[What the task requires] The material below holds pictures, which are to be left out; copy exactly the lines from the one with "For each line" through the one with "with newer versions, report a bug.".

[Exercise data]
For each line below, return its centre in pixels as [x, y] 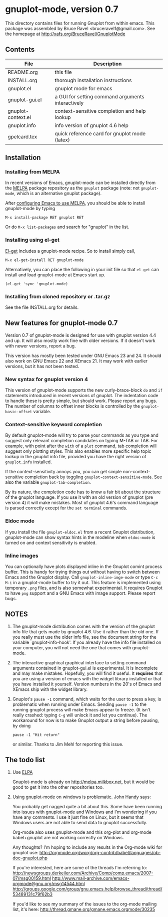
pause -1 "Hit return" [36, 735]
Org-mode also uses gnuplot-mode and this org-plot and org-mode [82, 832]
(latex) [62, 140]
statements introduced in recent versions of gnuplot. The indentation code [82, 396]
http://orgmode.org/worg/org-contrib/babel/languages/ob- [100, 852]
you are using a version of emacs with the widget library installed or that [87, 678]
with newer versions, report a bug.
...
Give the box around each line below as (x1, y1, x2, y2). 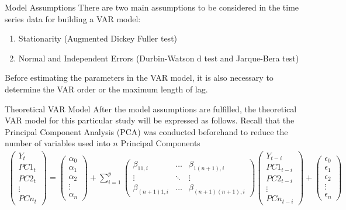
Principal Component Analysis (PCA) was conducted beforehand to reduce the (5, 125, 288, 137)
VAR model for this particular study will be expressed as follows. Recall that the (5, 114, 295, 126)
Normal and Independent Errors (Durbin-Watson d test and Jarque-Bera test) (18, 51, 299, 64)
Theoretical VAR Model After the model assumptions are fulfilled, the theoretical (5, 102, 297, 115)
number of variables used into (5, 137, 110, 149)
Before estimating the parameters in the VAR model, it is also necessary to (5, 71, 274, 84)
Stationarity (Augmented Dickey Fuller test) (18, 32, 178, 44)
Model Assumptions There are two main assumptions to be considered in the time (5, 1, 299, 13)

[Task result]
For each line below, return its centre in pixels as [x, y] 
pause -1 "Hit return" [36, 735]
Org-mode also uses gnuplot-mode and this org-plot and org-mode [82, 832]
(latex) [62, 140]
statements introduced in recent versions of gnuplot. The indentation code [82, 396]
http://orgmode.org/worg/org-contrib/babel/languages/ob- [100, 852]
you are using a version of emacs with the widget library installed or that [87, 678]
with newer versions, report a bug.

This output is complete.